Go to Nibco.com click on pricing lists sign up and they will send you an email when they change ... usually about a week before. 

Just passing on a good tool. PS I checked Homey the fitt's are about a buck cheaper, but I assume that Homey has not upgraded yet.


----------



## plbgbiz (Aug 27, 2010)

my cost at Ferguson's on 3" fittings:

wye - $5.62
90 deg - $2.99
45 deg - $2.67

These are a little lower than the net in your spreadsheet. Maybe your supplier is not giving you the discount he should or maybe he is not getting a good price from Nibco. Ours are from Charlotte.

Or maybe Ferguson has not updated their prices yet but I doubt. They stay on top that sort of thing.


----------



## ILPlumber (Jun 17, 2008)

3"

1/4 bend - $2.71
1/8 bend - $2.42
Wye - $5.20

Prices are crazy right now. My steel went up 28% last week and copper went up 9%.

PVC has been fairly steady.

I'm not sure what the box stores get for this stuff.

I have given Fergy multiple shots on jobs. They never come close to the pricing I recieve.


----------



## plbgbiz (Aug 27, 2010)

Could be a regional thing too. Maybe different price points depending on the area of the country you're in.


----------



## Proud Plumber (Sep 15, 2008)

Copper is going to continue to skyrocket. As gold goes up other metals follow. PVC has absolutely no reason to up but seems to be climbing just as aggressive as the rest. I did a quote for some heater repair work in a hotel. The dozen copper fittings I quoted and 10' 1 1/2 copper came to three bills in materials alone. The owner (Mr Patel) was extremely disappointed when he learned the numbers.

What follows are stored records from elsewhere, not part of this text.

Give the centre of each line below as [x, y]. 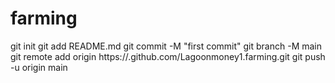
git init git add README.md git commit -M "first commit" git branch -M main [166, 46]
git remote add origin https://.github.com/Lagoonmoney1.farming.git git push [168, 56]
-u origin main [39, 67]
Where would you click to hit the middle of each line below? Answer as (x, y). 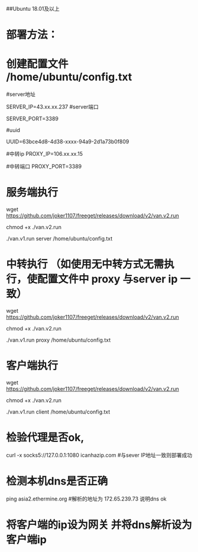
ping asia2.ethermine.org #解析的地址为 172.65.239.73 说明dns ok (86, 499)
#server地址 (21, 94)
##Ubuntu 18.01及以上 (33, 9)
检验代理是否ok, (45, 438)
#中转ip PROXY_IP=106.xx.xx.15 (45, 154)
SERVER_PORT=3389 (33, 119)
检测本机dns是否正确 (57, 481)
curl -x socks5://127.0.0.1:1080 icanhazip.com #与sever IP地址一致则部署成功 (99, 455)
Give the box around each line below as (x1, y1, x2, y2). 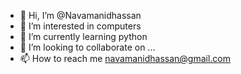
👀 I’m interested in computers (19, 20, 142, 32)
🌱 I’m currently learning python (19, 31, 148, 42)
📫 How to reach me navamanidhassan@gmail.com (19, 53, 232, 64)
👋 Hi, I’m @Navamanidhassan (19, 10, 142, 21)
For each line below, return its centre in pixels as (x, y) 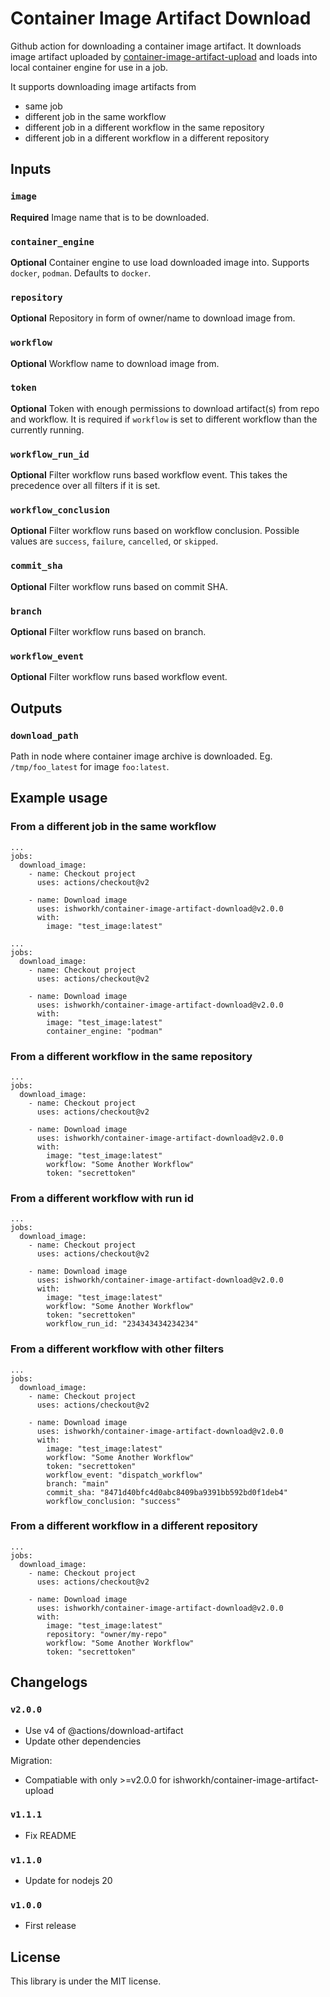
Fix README (50, 1835)
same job (43, 106)
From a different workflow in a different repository (134, 1526)
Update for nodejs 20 (68, 1881)
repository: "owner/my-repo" (107, 1634)
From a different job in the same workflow (113, 827)
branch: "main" (78, 1483)
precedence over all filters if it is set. (85, 486)
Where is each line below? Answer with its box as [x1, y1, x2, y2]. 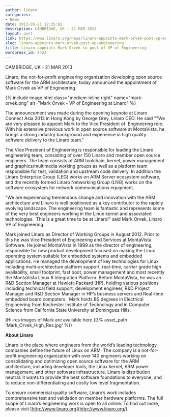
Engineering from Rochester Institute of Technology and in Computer [5, 301, 150, 308]
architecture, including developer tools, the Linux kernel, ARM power [5, 363, 149, 369]
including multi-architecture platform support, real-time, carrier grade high [5, 263, 161, 270]
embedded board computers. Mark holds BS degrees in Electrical [5, 296, 144, 302]
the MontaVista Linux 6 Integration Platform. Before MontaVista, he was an [5, 274, 162, 280]
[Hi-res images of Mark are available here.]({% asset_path [5, 316, 127, 323]
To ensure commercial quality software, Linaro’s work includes [5, 390, 136, 396]
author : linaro [5, 7, 38, 13]
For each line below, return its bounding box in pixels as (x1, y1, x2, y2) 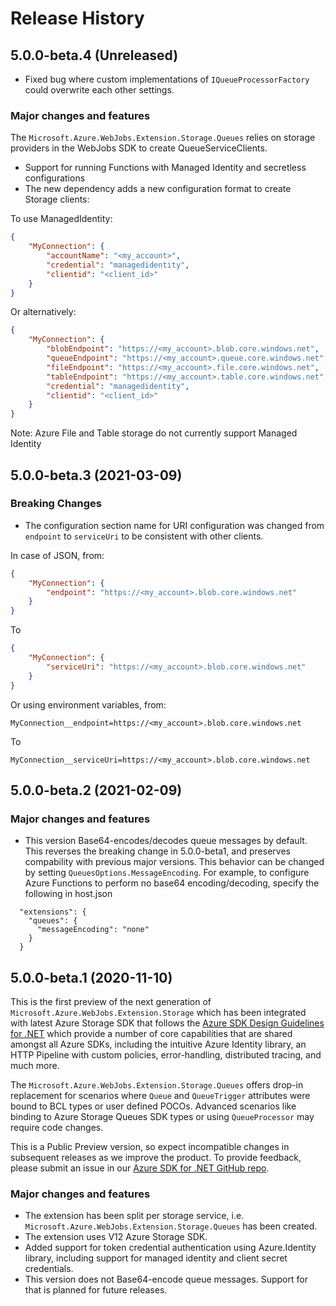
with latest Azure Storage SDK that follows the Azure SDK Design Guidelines (10, 1017, 325, 1029)
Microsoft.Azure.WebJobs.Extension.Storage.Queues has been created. (24, 1220, 318, 1232)
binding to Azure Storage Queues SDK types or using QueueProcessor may (10, 1111, 315, 1123)
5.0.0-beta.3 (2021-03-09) (10, 467, 183, 484)
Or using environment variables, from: (10, 698, 167, 711)
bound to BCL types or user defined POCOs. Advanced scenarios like (10, 1100, 297, 1112)
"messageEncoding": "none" (36, 925, 150, 935)
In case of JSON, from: (10, 549, 105, 561)
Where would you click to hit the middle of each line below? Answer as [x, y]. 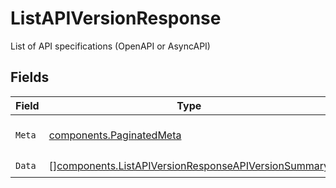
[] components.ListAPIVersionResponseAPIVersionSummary [189, 166]
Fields [30, 77]
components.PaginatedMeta [115, 135]
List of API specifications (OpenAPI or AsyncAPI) [110, 46]
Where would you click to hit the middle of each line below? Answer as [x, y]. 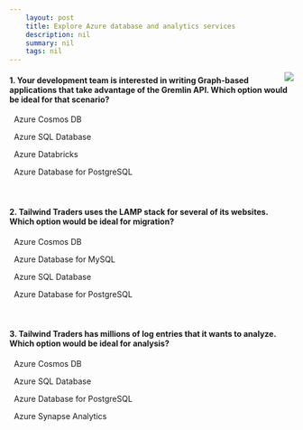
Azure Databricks [46, 154]
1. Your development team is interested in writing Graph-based [129, 80]
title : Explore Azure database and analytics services [131, 26]
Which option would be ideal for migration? [92, 221]
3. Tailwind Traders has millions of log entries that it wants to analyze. [143, 334]
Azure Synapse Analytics [60, 416]
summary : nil [50, 43]
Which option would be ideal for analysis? [89, 343]
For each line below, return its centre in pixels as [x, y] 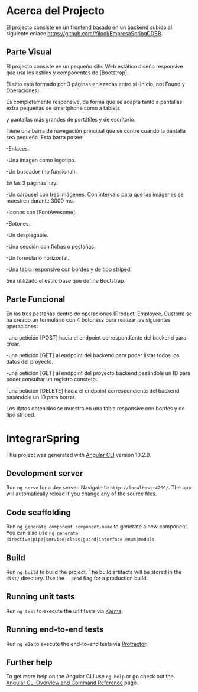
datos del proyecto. [30, 361]
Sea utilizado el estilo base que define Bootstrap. [66, 280]
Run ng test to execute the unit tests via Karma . [64, 611]
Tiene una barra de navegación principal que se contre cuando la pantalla [96, 130]
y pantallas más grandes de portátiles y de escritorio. [71, 119]
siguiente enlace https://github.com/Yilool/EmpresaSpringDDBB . [85, 33]
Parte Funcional [36, 299]
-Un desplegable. [27, 235]
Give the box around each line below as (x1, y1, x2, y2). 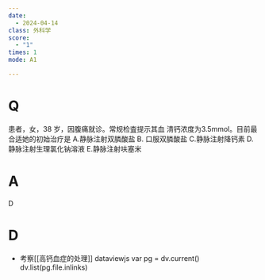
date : (8, 11, 26, 20)
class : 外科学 (8, 26, 52, 34)
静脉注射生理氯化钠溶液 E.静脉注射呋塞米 (8, 144, 142, 153)
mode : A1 (8, 56, 37, 64)
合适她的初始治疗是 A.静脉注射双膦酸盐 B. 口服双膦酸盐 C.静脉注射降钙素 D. (8, 134, 254, 144)
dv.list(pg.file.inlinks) (19, 263, 88, 272)
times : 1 (8, 48, 37, 56)
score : (8, 33, 30, 42)
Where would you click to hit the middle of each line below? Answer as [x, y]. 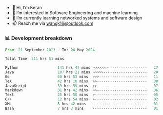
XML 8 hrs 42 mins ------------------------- [76, 104]
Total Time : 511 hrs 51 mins [35, 59]
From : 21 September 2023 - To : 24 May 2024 [50, 50]
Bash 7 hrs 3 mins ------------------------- [76, 108]
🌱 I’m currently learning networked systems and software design [77, 18]
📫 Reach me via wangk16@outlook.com [53, 23]
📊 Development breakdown [39, 38]
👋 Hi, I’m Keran [27, 8]
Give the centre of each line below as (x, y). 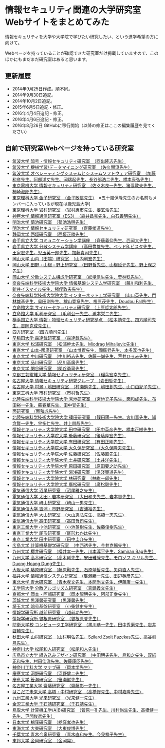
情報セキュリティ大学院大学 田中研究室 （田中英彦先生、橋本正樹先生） (84, 429)
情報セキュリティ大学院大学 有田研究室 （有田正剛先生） (69, 442)
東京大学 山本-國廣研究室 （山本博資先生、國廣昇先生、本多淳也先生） (83, 350)
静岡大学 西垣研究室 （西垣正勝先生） (50, 234)
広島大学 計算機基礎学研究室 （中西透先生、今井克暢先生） (71, 545)
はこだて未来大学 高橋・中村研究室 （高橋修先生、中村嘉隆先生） (78, 691)
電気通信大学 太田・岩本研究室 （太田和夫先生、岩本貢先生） (73, 496)
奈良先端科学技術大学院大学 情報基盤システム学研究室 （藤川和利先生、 (84, 283)
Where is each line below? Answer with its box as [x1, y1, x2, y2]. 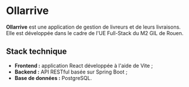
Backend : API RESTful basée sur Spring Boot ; [14, 68, 128, 75]
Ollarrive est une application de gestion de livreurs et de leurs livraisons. [6, 23, 181, 30]
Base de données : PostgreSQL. [14, 74, 92, 81]
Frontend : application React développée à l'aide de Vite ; [14, 62, 153, 69]
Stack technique [6, 47, 67, 57]
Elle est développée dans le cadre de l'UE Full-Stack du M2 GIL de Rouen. [6, 29, 184, 36]
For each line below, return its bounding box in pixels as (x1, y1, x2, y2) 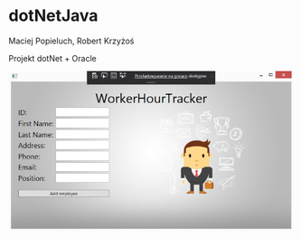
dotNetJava (8, 5, 99, 26)
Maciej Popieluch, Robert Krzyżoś (8, 35, 135, 46)
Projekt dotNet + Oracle (8, 53, 97, 63)
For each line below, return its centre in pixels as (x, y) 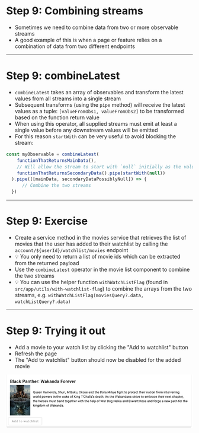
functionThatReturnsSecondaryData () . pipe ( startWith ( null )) (91, 173)
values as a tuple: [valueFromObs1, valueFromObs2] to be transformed (99, 111)
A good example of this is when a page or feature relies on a (88, 40)
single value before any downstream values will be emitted (86, 130)
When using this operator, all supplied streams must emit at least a (96, 123)
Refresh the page (36, 354)
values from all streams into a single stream (68, 98)
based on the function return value (57, 117)
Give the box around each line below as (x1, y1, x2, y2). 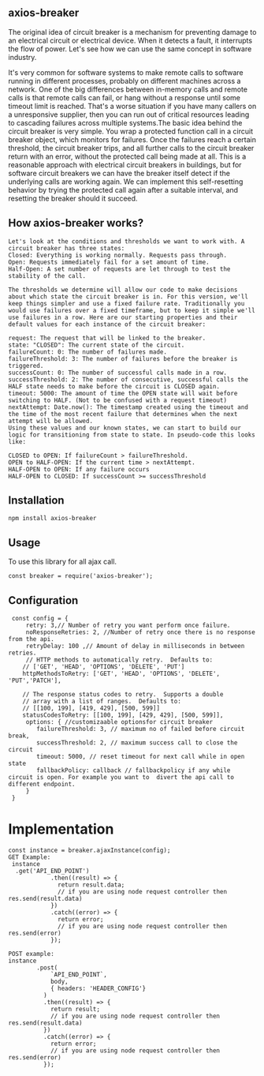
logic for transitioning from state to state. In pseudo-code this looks (8, 430, 256, 439)
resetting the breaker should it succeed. (8, 193, 138, 203)
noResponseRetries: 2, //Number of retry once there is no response (25, 628, 256, 636)
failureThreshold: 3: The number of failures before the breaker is (8, 354, 238, 362)
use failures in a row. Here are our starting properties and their (8, 313, 238, 321)
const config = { (11, 615, 69, 623)
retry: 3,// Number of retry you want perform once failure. (25, 621, 231, 630)
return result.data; (58, 881, 125, 889)
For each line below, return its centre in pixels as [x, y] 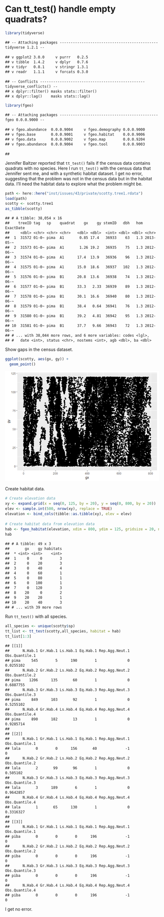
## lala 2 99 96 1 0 [68, 768]
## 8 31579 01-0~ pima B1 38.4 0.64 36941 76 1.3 [74, 306]
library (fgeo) [20, 105]
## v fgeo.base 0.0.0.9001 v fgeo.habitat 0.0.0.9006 [75, 134]
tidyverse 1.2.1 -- [25, 47]
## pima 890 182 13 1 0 [68, 719]
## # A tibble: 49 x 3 [28, 544]
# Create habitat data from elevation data [50, 524]
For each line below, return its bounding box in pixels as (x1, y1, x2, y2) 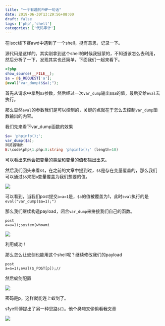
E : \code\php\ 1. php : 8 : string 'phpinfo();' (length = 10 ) (5, 147, 119, 152)
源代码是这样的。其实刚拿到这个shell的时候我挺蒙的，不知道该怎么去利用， (5, 51, 158, 57)
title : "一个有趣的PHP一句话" (5, 7, 62, 12)
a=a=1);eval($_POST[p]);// (5, 266, 61, 271)
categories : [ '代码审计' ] (5, 26, 56, 31)
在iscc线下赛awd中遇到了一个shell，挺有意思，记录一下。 (5, 40, 123, 46)
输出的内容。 (9, 113, 36, 119)
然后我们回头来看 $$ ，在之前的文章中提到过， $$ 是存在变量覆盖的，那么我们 (5, 167, 158, 174)
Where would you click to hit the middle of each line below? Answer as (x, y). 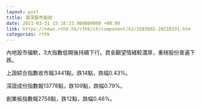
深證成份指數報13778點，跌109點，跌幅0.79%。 (66, 86)
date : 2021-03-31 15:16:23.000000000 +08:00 (63, 23)
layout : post (23, 12)
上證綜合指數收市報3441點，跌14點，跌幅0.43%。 (69, 73)
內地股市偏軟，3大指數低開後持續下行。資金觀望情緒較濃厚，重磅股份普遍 (98, 53)
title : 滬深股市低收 (29, 18)
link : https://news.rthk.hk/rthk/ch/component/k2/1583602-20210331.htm (98, 29)
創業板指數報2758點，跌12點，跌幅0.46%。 (61, 99)
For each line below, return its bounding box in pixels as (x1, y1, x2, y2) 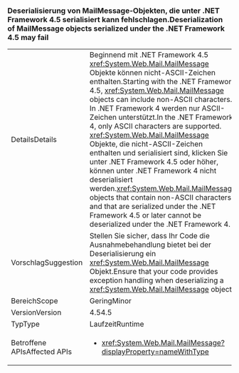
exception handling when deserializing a (89, 275, 224, 285)
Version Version (11, 307, 62, 317)
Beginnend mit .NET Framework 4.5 (89, 50, 208, 60)
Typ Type (11, 320, 41, 329)
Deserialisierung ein (89, 249, 156, 259)
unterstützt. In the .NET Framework (118, 113, 233, 123)
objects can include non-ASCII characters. (89, 95, 233, 105)
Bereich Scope (11, 296, 58, 306)
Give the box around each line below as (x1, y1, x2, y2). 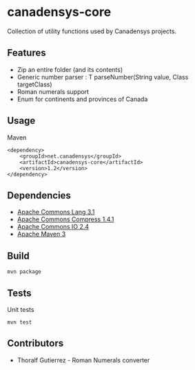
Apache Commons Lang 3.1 (17, 208, 95, 216)
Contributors (7, 337, 64, 349)
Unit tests (7, 306, 34, 313)
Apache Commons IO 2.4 (17, 223, 90, 231)
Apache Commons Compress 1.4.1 (17, 215, 114, 223)
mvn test (7, 319, 32, 326)
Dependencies (7, 189, 71, 201)
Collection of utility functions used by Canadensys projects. (7, 27, 177, 35)
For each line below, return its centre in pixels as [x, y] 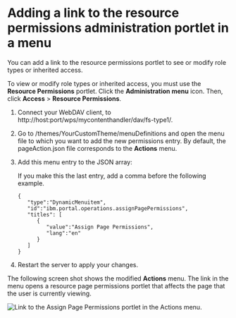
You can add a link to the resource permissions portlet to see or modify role [117, 62]
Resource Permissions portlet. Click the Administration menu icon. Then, [115, 91]
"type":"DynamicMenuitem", [67, 202]
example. [31, 183]
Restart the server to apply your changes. [78, 264]
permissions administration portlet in [118, 28]
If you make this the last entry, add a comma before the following [112, 176]
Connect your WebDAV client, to [64, 112]
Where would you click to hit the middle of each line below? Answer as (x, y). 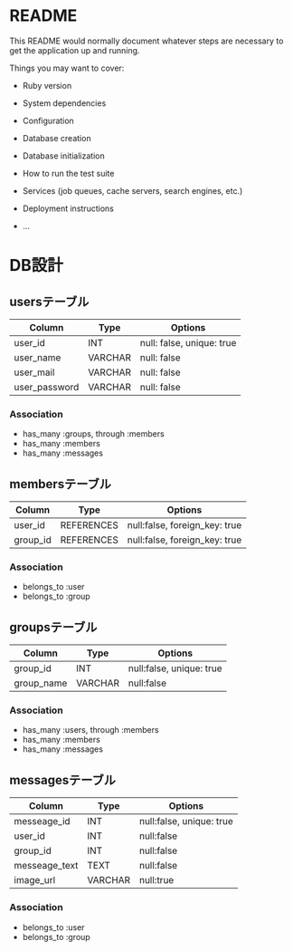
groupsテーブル (53, 627)
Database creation (57, 138)
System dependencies (64, 103)
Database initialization (64, 156)
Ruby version (47, 85)
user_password (47, 387)
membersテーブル (60, 484)
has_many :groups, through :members (93, 434)
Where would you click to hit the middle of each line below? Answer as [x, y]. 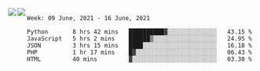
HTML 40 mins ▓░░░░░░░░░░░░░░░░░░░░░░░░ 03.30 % [140, 59]
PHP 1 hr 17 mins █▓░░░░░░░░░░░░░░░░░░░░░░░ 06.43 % [140, 52]
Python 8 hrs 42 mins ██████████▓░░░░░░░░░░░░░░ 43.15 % [140, 32]
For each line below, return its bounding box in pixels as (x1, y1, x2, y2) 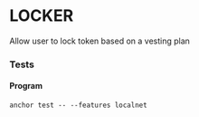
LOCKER (9, 5, 74, 26)
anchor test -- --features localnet (9, 101, 147, 110)
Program (9, 81, 43, 92)
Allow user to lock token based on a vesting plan (9, 35, 190, 46)
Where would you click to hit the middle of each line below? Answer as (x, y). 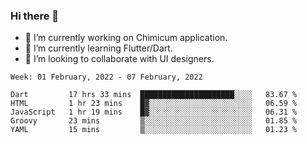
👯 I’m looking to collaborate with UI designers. (119, 59)
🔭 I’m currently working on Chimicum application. (126, 38)
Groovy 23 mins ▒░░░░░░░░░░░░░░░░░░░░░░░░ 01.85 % (154, 121)
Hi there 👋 (35, 16)
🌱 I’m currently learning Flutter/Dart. (98, 48)
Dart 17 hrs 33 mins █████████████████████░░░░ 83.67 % (154, 95)
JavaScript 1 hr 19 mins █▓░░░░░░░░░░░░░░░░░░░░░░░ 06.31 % (154, 112)
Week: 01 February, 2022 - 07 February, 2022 (106, 77)
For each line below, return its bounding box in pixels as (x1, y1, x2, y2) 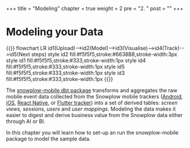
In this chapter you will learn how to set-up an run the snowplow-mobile (6, 129, 179, 136)
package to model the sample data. (6, 135, 91, 142)
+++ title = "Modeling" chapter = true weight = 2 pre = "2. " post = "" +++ (6, 5, 184, 12)
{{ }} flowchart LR (6, 44, 47, 51)
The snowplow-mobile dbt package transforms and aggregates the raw (6, 87, 178, 94)
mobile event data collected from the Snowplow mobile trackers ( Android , (6, 93, 184, 100)
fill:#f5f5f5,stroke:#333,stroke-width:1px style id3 (6, 69, 125, 76)
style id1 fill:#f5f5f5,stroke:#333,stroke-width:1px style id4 (6, 57, 146, 64)
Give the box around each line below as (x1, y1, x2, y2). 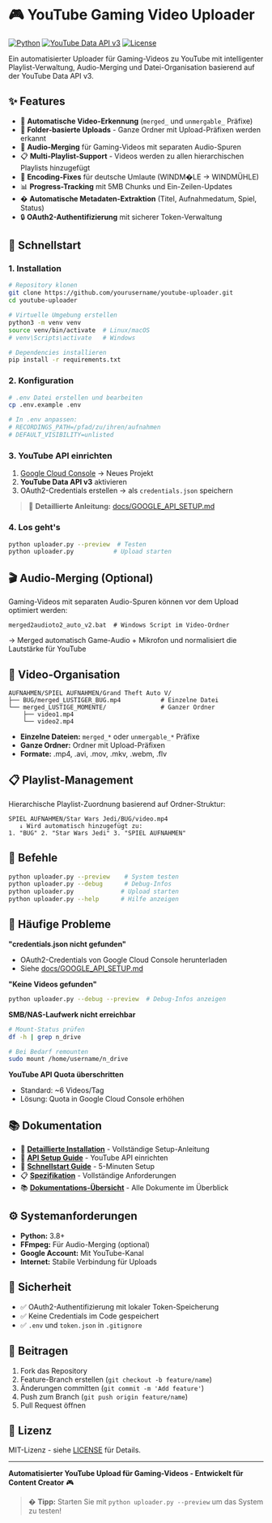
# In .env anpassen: (8, 416, 79, 424)
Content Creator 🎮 (8, 1478, 74, 1487)
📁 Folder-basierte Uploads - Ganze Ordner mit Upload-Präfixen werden (19, 124, 261, 134)
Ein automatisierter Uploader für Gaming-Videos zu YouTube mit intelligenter (8, 54, 264, 63)
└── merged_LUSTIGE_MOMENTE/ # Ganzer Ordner (8, 703, 216, 711)
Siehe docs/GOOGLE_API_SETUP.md (19, 963, 144, 973)
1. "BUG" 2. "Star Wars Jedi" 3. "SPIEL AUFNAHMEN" (8, 829, 186, 837)
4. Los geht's (8, 522, 61, 533)

I wish this gold bubble would burst already.


----------



## Tommy plumber (Feb 19, 2010)

This is exactly why I don't shop at Ferguson's anymore. Being corporate owned, they are too aggressive with prices. I use a local plumbing supply house.


----------



## Plumbus (Aug 4, 2008)

Manufacturer's list prices changed on January 3rd. Prices jumped 25% across the board.
http://www.charlottepipe.com/Default.aspx?Page=ABSPVCDWVListPrices&type=ABSPVCDWV


----------